The answer must consist solely of the lines from the start of the records through the line containing "hxcpp will scan", restated word for word, with no pictures.

□ □ □

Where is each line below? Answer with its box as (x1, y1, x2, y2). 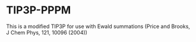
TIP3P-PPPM (6, 3, 71, 17)
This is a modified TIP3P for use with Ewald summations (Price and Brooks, (6, 23, 190, 30)
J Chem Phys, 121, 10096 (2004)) (6, 29, 88, 36)
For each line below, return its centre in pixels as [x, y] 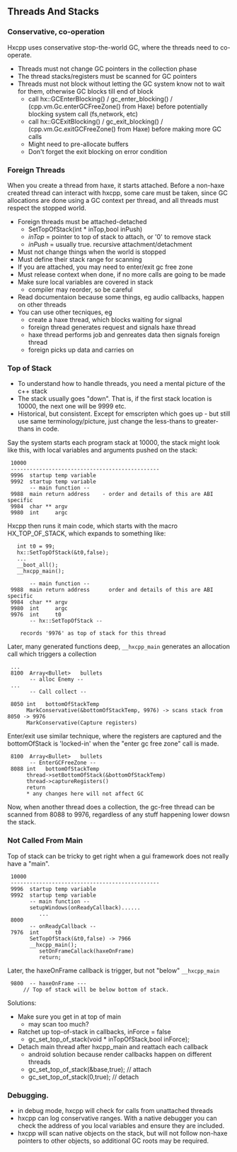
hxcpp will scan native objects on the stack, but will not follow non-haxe [122, 1133]
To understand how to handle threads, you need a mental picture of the [121, 384]
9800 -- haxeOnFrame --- [48, 983]
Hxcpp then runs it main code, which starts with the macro [93, 526]
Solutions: [22, 1002]
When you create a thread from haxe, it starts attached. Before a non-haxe [116, 185]
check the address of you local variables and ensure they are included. [121, 1125]
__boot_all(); [37, 565]
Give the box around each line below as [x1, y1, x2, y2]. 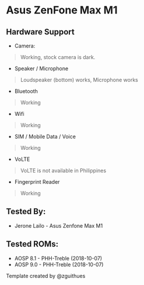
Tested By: [6, 207, 46, 217]
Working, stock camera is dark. [20, 54, 96, 60]
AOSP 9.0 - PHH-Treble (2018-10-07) [14, 261, 104, 268]
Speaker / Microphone [14, 65, 69, 72]
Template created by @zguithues [6, 272, 86, 279]
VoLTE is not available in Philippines [20, 167, 107, 174]
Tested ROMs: [6, 239, 59, 249]
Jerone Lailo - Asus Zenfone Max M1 [14, 222, 103, 229]
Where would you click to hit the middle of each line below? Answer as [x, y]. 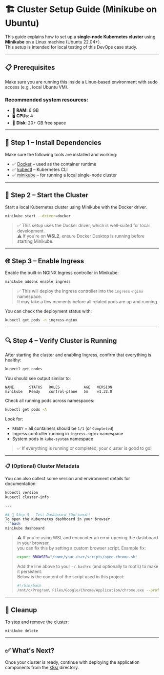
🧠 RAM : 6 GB [25, 110]
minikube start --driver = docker [38, 216]
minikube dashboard [25, 528]
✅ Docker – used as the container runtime [54, 164]
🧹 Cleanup [21, 610]
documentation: [21, 484]
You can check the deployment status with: [48, 311]
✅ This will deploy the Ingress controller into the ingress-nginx [80, 291]
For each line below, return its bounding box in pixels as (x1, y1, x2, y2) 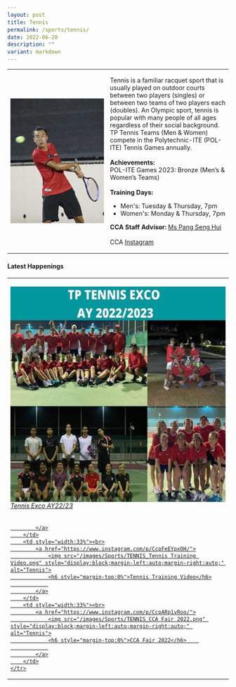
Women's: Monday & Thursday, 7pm (120, 209, 226, 217)
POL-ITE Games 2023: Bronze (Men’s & (110, 165, 225, 174)
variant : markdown (7, 49, 61, 56)
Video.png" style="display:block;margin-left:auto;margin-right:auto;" (10, 559, 225, 566)
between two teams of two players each (110, 98, 226, 107)
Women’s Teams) (110, 173, 160, 181)
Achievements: (110, 158, 155, 167)
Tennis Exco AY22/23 (10, 501, 74, 510)
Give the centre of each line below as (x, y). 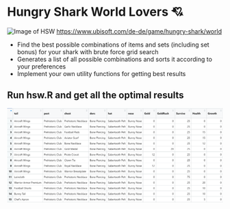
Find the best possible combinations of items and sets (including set (113, 45)
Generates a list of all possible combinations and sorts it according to (114, 59)
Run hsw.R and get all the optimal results (95, 96)
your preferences (41, 66)
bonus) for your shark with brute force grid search (88, 51)
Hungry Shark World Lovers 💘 (95, 12)
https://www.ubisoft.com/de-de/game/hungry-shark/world (139, 31)
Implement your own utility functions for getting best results (101, 73)
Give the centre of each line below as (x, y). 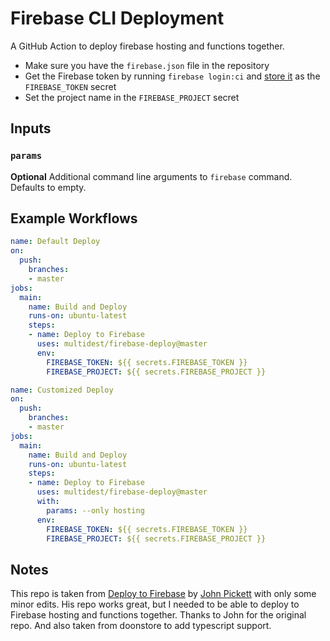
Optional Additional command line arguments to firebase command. (151, 176)
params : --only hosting (95, 510)
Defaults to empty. (48, 187)
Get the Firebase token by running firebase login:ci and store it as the (172, 76)
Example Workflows (74, 218)
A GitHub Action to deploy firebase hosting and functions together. (147, 46)
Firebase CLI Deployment (117, 18)
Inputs (31, 128)
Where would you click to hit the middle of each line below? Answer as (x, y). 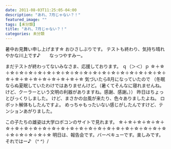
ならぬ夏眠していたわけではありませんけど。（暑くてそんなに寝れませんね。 (85, 86)
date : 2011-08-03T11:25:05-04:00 (41, 10)
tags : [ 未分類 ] (21, 24)
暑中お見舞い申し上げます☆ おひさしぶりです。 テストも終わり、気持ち (81, 49)
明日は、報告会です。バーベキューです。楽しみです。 (108, 135)
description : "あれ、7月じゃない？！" (43, 15)
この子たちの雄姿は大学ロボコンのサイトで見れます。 (61, 122)
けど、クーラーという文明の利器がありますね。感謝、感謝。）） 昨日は (78, 92)
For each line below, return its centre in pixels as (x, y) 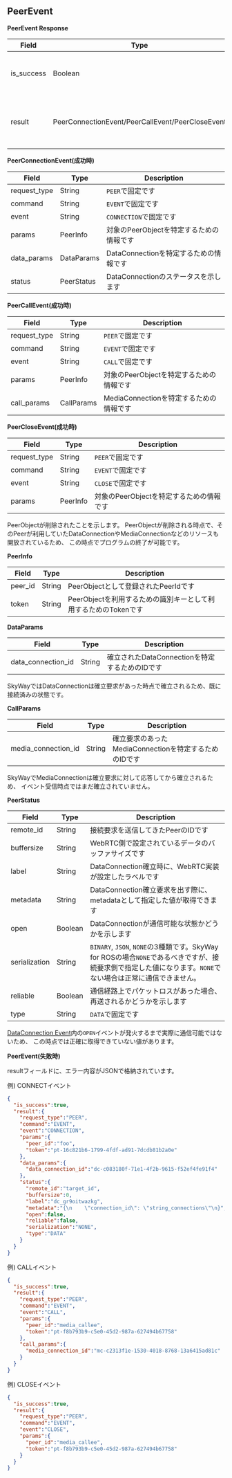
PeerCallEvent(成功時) (39, 305)
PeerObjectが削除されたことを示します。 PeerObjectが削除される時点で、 (112, 524)
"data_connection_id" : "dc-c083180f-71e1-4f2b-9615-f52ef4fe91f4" (121, 1169)
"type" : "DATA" (46, 1234)
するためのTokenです (109, 610)
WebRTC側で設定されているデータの (149, 843)
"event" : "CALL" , (43, 1313)
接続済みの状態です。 (37, 694)
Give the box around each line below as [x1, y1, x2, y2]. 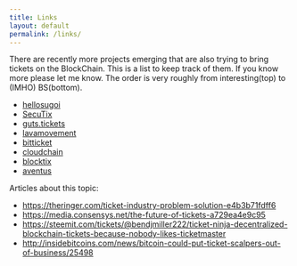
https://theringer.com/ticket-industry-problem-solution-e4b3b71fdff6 [21, 200, 276, 211]
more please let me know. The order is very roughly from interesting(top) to [9, 73, 286, 84]
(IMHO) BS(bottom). [9, 82, 83, 93]
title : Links [9, 12, 58, 22]
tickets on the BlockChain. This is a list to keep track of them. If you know [9, 63, 279, 74]
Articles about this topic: [9, 183, 100, 194]
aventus [21, 165, 52, 176]
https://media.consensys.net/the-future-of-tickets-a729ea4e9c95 [21, 210, 266, 221]
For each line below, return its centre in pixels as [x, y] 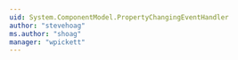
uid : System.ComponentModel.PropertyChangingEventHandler [119, 17]
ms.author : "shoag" [45, 34]
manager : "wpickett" [48, 42]
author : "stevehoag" [48, 26]
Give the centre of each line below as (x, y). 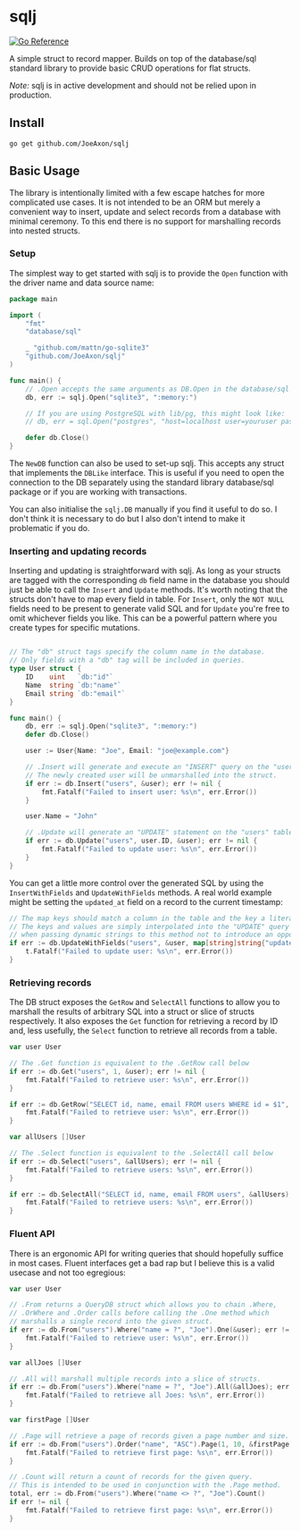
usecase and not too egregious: (68, 1273)
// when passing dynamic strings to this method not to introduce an (142, 935)
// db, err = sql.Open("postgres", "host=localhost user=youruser (151, 422)
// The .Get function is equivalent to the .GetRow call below (129, 1063)
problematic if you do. (50, 529)
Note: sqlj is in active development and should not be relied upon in (133, 85)
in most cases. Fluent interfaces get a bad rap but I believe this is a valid (142, 1263)
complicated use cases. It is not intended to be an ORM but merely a (135, 202)
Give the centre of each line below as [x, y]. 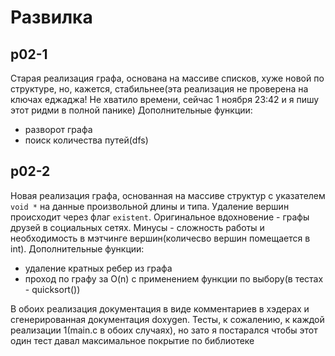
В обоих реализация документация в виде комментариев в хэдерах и [160, 308]
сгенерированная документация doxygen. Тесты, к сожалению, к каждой [167, 319]
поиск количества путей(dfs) [86, 140]
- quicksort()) [52, 289]
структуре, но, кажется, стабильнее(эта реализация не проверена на [159, 89]
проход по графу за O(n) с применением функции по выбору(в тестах [174, 278]
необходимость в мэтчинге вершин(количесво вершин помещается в [160, 238]
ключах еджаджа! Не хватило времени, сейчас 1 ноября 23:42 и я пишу [165, 99]
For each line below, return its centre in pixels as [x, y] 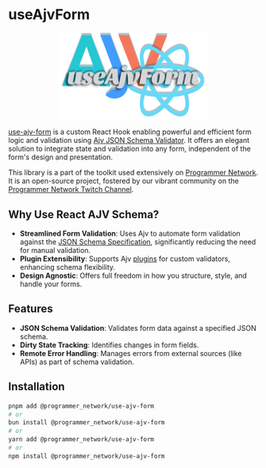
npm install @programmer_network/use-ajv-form [87, 456]
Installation [37, 387]
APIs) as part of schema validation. [77, 362]
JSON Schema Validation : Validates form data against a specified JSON [138, 328]
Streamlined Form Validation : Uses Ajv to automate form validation [130, 234]
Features [31, 309]
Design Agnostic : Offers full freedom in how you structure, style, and [133, 276]
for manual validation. [55, 251]

□ □ □

→ **TASK RESPONSE**
Where is each line below? Answer with its box as (x1, y1, x2, y2). 
TIP3P-PPPM (6, 3, 71, 17)
This is a modified TIP3P for use with Ewald summations (Price and Brooks, (6, 23, 190, 30)
J Chem Phys, 121, 10096 (2004)) (6, 29, 88, 36)
For each line below, return its centre in pixels as [x, y] 
hxcpp will scan native objects on the stack, but will not follow non-haxe [122, 1133]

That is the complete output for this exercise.